By Huma Yusuf
The number of people living outside their country of birth is more than 250 million. Over 10 per cent of these are refugees, distinct from migrants in that they are fleeing war or persecution, and by international law cannot be forcibly returned to their home countries. Around 1.4 million of these, primarily Afghans, reside in Pakistan (the overall number of Afghans in Pakistan is closer to 3 million).
Recently, acknowledging the scale of global displacement, the majority of UN member states adopted a global compact for migration.

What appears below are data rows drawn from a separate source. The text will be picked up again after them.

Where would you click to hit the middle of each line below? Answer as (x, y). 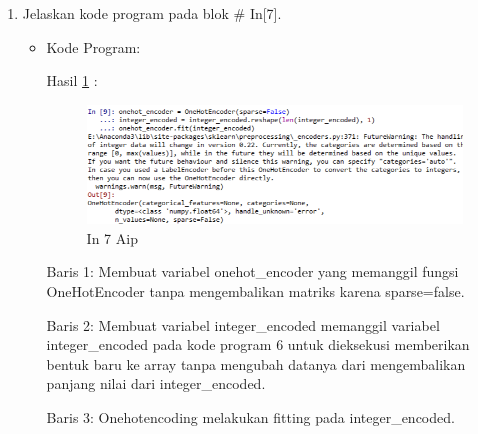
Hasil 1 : (72, 80)
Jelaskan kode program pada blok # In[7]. (152, 13)
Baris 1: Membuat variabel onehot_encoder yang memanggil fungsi (252, 271)
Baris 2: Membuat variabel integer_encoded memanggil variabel (243, 324)
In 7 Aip (112, 237)
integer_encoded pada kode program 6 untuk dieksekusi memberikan (258, 344)
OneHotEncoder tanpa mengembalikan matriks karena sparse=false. (255, 290)
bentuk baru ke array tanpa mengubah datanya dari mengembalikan (256, 363)
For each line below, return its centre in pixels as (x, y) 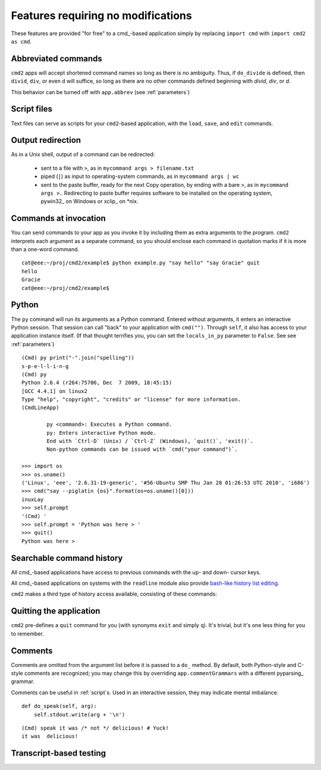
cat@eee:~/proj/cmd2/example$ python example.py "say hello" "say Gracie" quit (141, 263)
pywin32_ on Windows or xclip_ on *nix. (89, 201)
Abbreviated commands (56, 59)
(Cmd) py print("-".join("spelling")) (78, 358)
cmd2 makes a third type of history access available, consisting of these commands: (114, 594)
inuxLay (33, 499)
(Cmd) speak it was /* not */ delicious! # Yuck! (95, 728)
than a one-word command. (45, 250)
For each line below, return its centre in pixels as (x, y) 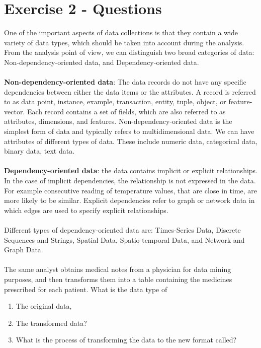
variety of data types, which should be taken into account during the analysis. (124, 42)
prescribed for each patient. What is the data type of (86, 289)
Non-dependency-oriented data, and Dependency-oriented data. (102, 62)
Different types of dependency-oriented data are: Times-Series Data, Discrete (122, 230)
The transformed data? (51, 323)
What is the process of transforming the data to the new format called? (126, 340)
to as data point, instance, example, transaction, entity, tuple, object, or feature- (128, 101)
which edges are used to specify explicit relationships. (86, 210)
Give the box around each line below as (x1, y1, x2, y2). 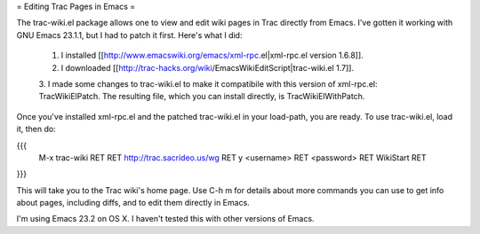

The pact aims to improve global governance on migration-related issues, including promoting legal migration, providing basic services, better integrating new arrivals, tackling human trafficking and coordinating how to send migrants home.
Some members — the US and a clutch of Eastern European countries — have pulled out of the pact on the basis that it undermines national sovereignty, ostensibly because it dictates how countries should control their borders. This complaint is an unfounded grumble by administrations that have generated political traction through fear-mongering about a migrant influx. The pact, which is non-binding, primarily aims to limit the suffering of the displaced resulting from unnecessary horrors such as child separation.
That the pact has generated controversy is absurd, particularly in the context of the refugee crisis. Amnesty International estimates that 85 per cent of refugees are hosted by developing countries — the top slots are held by Turkey, Jordan, Pakistan and Lebanon. And many of these, such as the Afghans in Pakistan and the Palestinians in Jordan, are protracted refugees — in the former case, going on to four decades. That the world must question the need for border crossings to be humane, safe and orderly shows how toxic global discourse on this issue has become.
Pakistan’s experience shows that challenges related to migration continue through the long-term: distinguishing between migrants and refugees; deciding whether to isolate or integrate them; determining the appropriate amount of service delivery.
For many years, Pakistan prided itself on hosting the world’s largest refugee population. But then the issue became hijacked by securitised narratives. In political discourse, the Afghan population has been criminalised and made to bear disproportionate blame for domestic militancy.
The PTI government’s decision to explore granting citizenship to around 1.5 million Afghans is admirable in this global context. It recognises the injustice of denying basic rights to those who cannot return to their home countries (or who view the country of their refuge to be home). And it nuances the security narrative. In a speech on the issue in Karachi, prime minister Imran Khan correctly identified the link between the state’s failure to grant Afghan migrants and refugees official status, their marginalisation, resulting economic hardship and, in some cases, resort to criminal activities.
The tone of the speech was a marked departure from that of previous governments that have emphasised repatriation and coerced it despite humanitarian consequences.
Domestic politics will prevent Pakistan from a quick move towards granting Afghans citizenship. The chief ministers of Sindh and Balochistan criticised the plan. There are valid concerns about what granting citizenship to Afghans, who are predominantly Pakhtun, would mean for the political landscape of cities like Karachi and Quetta, already vulnerable to competition and conflict along ethnic lines. Discussions about resource allocation for provinces with larger Afghan populations, such as Khyber Pakhtunkhwa, will also spur interprovincial tensions. It is no surprise the issue has stalled over recent months.
But it should not. By continuing to address the refugee crisis, Imran Khan can set high international standards. It can once again be a point of pride for Pakistan that despite its myriad challenges it has acted with more maturity and humanity than superpowers. Such a move would put Pakistan at the cutting edge of global debates on migration, and help it form stronger alliances with like-minded nations.
It would also help it be more strategic about its foreign policy goals and service delivery roll out. If Pakistan wants to stem — and then reverse — the tide of Afghan migration, it must do whatever it can to find a negotiated settlement to the Afghan conflict.
Separately, it should recognise that irrespective of stability in Afghanistan, a large Afghan population would remain in Pakistan. This is the generation that has been born here, that is being educated in refugee camps in Urdu and English rather than Dari and Pashto, and that calls Pakistan home. These Afghans must be counted among active participants in Pakistan’s economy and society, who can help forge stronger bilateral ties, and catered for with adequate service delivery. For Pakistan’s own sake, let’s hope the premier can live up to this promise.